Write exactly the lines running from the start of the material below to the line that includes "Specifies that the filesystem should be frozen.", and include no pictures.

- Opening Delimiter -

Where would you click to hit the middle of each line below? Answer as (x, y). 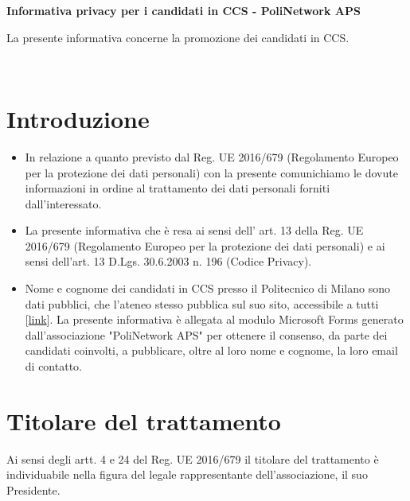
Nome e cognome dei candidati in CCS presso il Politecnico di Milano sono (207, 288)
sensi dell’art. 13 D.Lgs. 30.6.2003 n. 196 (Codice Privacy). (168, 261)
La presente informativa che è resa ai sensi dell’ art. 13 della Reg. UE (194, 230)
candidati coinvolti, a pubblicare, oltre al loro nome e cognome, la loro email (211, 350)
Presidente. (33, 489)
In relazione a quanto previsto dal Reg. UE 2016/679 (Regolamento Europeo (212, 156)
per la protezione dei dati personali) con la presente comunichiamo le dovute (211, 172)
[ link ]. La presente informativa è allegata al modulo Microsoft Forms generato (214, 319)
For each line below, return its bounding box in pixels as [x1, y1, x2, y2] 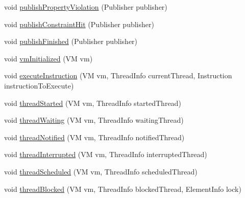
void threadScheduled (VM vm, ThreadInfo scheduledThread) [4, 166, 198, 177]
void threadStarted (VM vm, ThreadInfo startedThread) [4, 97, 181, 108]
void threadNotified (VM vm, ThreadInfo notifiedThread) [4, 131, 185, 142]
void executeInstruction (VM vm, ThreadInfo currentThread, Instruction [4, 70, 232, 81]
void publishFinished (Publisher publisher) [4, 36, 138, 47]
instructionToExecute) [4, 80, 74, 91]
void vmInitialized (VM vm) [4, 53, 93, 63]
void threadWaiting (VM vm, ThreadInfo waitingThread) [4, 115, 184, 125]
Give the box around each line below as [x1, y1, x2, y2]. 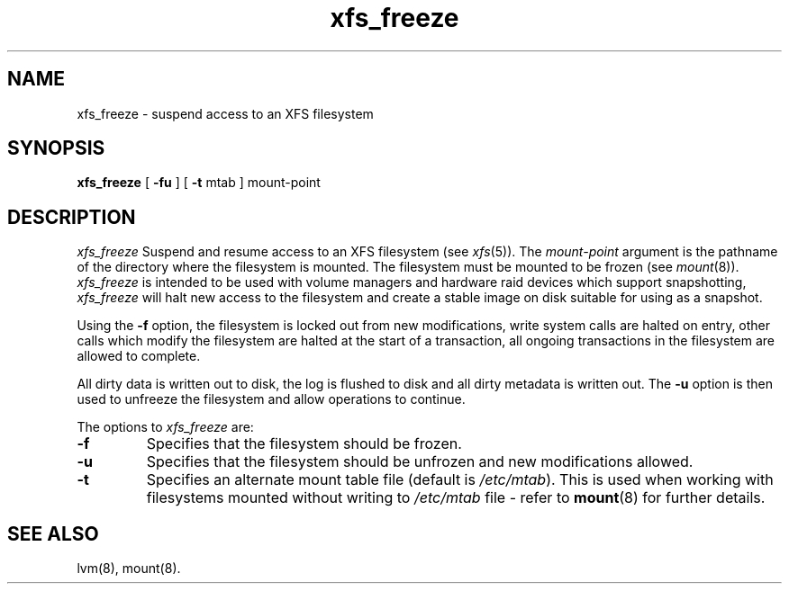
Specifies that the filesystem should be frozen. [146, 434, 462, 453]
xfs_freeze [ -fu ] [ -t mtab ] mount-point [77, 175, 321, 191]
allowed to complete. [77, 348, 201, 364]
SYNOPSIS [7, 137, 105, 160]
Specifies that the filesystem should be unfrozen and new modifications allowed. [146, 452, 694, 471]
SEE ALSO [7, 522, 99, 545]
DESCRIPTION [7, 205, 136, 228]
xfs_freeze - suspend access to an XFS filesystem [77, 105, 374, 121]
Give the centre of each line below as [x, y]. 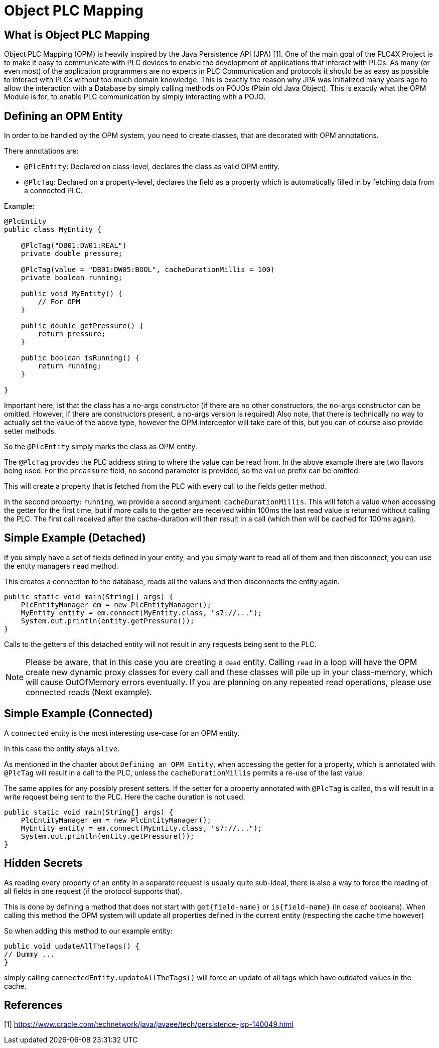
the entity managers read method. [61, 566]
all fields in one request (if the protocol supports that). [93, 891]
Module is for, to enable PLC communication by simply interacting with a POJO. [135, 97]
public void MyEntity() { [72, 294]
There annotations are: [41, 151]
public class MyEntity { [53, 230]
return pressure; [72, 334]
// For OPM [59, 302]
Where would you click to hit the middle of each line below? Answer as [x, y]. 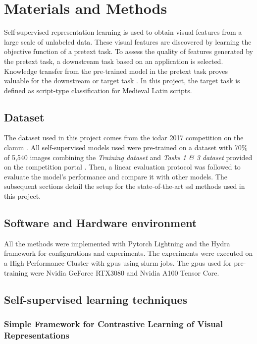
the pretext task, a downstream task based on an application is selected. [114, 61]
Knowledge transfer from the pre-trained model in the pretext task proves [116, 71]
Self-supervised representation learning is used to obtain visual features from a [123, 32]
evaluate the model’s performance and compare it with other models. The [116, 176]
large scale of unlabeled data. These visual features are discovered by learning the [128, 41]
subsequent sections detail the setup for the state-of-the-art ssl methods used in [125, 186]
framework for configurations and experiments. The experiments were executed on [128, 253]
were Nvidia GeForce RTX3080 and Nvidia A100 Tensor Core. [125, 272]
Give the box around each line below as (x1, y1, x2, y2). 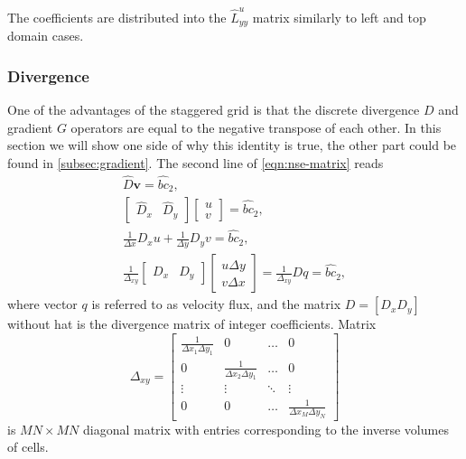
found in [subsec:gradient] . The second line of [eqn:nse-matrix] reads (7, 153, 384, 172)
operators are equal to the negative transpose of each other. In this (70, 117, 442, 136)
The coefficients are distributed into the (7, 7, 227, 26)
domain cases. (7, 26, 84, 45)
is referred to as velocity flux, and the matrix (91, 295, 341, 314)
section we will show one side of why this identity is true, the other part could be (7, 136, 457, 155)
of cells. (7, 437, 49, 456)
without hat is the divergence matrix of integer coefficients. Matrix (7, 314, 377, 333)

- Closing Delimiter -

● Exercise solution
Where would you click to hit the middle of each line below? Answer as (x, y). 
Nome e cognome dei candidati in CCS presso il Politecnico di Milano sono (207, 288)
sensi dell’art. 13 D.Lgs. 30.6.2003 n. 196 (Codice Privacy). (168, 261)
La presente informativa che è resa ai sensi dell’ art. 13 della Reg. UE (194, 230)
candidati coinvolti, a pubblicare, oltre al loro nome e cognome, la loro email (211, 350)
Presidente. (33, 489)
In relazione a quanto previsto dal Reg. UE 2016/679 (Regolamento Europeo (212, 156)
per la protezione dei dati personali) con la presente comunichiamo le dovute (211, 172)
[ link ]. La presente informativa è allegata al modulo Microsoft Forms generato (214, 319)
For each line below, return its bounding box in pixels as [x1, y1, x2, y2] 
void threadScheduled (VM vm, ThreadInfo scheduledThread) [4, 166, 198, 177]
void threadStarted (VM vm, ThreadInfo startedThread) [4, 97, 181, 108]
void threadNotified (VM vm, ThreadInfo notifiedThread) [4, 131, 185, 142]
void executeInstruction (VM vm, ThreadInfo currentThread, Instruction [4, 70, 232, 81]
void publishFinished (Publisher publisher) [4, 36, 138, 47]
instructionToExecute) [4, 80, 74, 91]
void vmInitialized (VM vm) [4, 53, 93, 63]
void threadWaiting (VM vm, ThreadInfo waitingThread) [4, 115, 184, 125]
Give the box around each line below as [x1, y1, x2, y2]. 
Specifies that the filesystem should be frozen. [146, 434, 462, 453]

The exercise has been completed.